The video I found (below) is an "Intro to Deep Learning" billed as being "for anyone who wants to become a deep learning engineer." It is supposed to take you from "the very basics of deep learning to the bleeding edge over the course of 4 months." That is quite a trip. 

The sample video is on how to predict an animal’s body weight given it’s brain weight using linear regression via 10 lines of Python.

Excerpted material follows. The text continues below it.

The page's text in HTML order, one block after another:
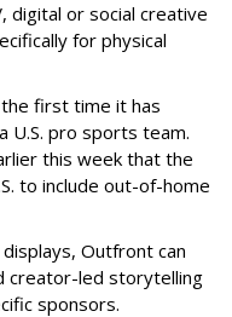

Though the YouTube content (created by and starring Siraj Raval) is totally free, he also has a partnership with Udacity in order to offer a new Deep Learning Nanodegree Foundation program. Udacity will also be providing guaranteed admission to their Artificial Intelligence and Self-Driving Car Nanodegree programs to all graduates. 


Is this a good marketing effort bu Udacity? Will it reach new and disconnected learners? Will they simply use the videos and resources to learn or make that connection to some kind of degree/certification that might tell an employer that they know something about deep learning? I don't have the deep learning program that can predict that. I'm not sure it exists. Yet.

RESOURCES

This is the code via GitHub for "How to Make a Prediction - Intro to Deep Learning #1' by Siraj Raval on YouTube

This lesson uses simple linear regression. "Simple" is a relative term here, as many people would not find it simple, as in "easy." It is a statistical method that allows us to summarize and study relationships between two continuous (quantitative) variables. This lesson via Penn State introduces the concept and basic procedures of simple linear regression.

You might also want to look at this tutorial on the topic via machinelearningmastery.com.